Skip to content

pbm_calibrator

PBMCalibrator

Bases: Trace

A trace to generate a PlattBinnerMarginalCalibrator given a set of predictions.

Unlike many common calibration error correction algorithms, this one has actual theoretical bounds on the quality of its output: https://arxiv.org/pdf/1909.10155v1.pdf. This trace is commonly used together with the Calibrate NumpyOp for postprocessing. This trace will collect data from whichever mode it is set to run on in order to perform empirical probability calibration. The calibrated predictions will be output on epoch end. The trained calibration function will also be saved if save_path is provided.

Parameters:

Name Type Description Default
true_key str

Name of the key that corresponds to ground truth in the batch dictionary.

required
pred_key str

Name of the key that corresponds to predicted score in the batch dictionary.

required
mode Union[str, Set[str]]

What mode(s) to execute this Trace in. For example, "train", "eval", "test", or "infer". To execute regardless of mode, pass None. To execute in all modes except for a particular one, you can pass an argument like "!infer" or "!train".

'eval'
ds_id Union[None, str, Iterable[str]]

What dataset id(s) to execute this Trace in. To execute regardless of ds_id, pass None. To execute in all ds_ids except for a particular one, you can pass an argument like "!ds1".

None
output_name Optional[str]

What to call the output from this trace. If None, the default will be '_calibrated'.

None
save_path Optional[str]

Where to save the calibrator generated by this Trace. If None, then no saving will be performed.

None
save_if_key Optional[str]

Name of a key to control whether to save the calibrator. For example "since_best_acc". If provided, then the calibrator will only be saved when the save_if_key value is zero.

None

Raises:

Type Description
ValueError

If 'save_if_key' is provided but no 'save_path' is given.

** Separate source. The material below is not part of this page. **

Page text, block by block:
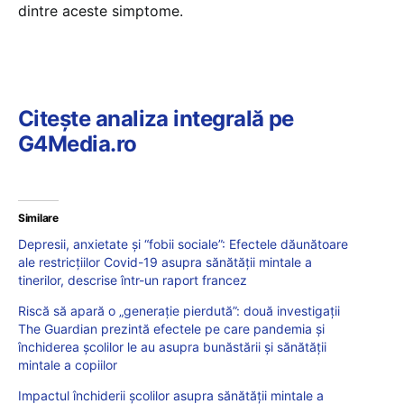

Source code in fastestimator/fastestimator/trace/adapt/pbm_calibrator.py
@traceable()
class PBMCalibrator(Trace):
    """A trace to generate a PlattBinnerMarginalCalibrator given a set of predictions.

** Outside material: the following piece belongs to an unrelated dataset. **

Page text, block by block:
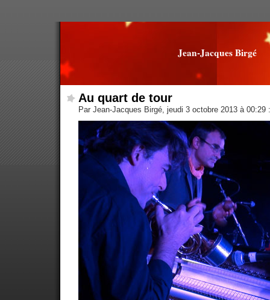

    Unlike many common calibration error correction algorithms, this one has actual theoretical bounds on the quality
    of its output: https://arxiv.org/pdf/1909.10155v1.pdf. This trace is commonly used together with the Calibrate
    NumpyOp for postprocessing. This trace will collect data from whichever `mode` it is set to run on in order to
    perform empirical probability calibration. The calibrated predictions will be output on epoch end. The trained
    calibration function will also be saved if `save_path` is provided.

    Args:
        true_key: Name of the key that corresponds to ground truth in the batch dictionary.
        pred_key: Name of the key that corresponds to predicted score in the batch dictionary.
        mode: What mode(s) to execute this Trace in. For example, "train", "eval", "test", or "infer". To execute
            regardless of mode, pass None. To execute in all modes except for a particular one, you can pass an argument
            like "!infer" or "!train".
        ds_id: What dataset id(s) to execute this Trace in. To execute regardless of ds_id, pass None. To execute in all
            ds_ids except for a particular one, you can pass an argument like "!ds1".
        output_name: What to call the output from this trace. If None, the default will be '<pred_key>_calibrated'.
        save_path: Where to save the calibrator generated by this Trace. If None, then no saving will be performed.
        save_if_key: Name of a key to control whether to save the calibrator. For example "since_best_acc". If provided,
            then the calibrator will only be saved when the save_if_key value is zero.

    Raises:
        ValueError: If 'save_if_key' is provided but no 'save_path' is given.
    """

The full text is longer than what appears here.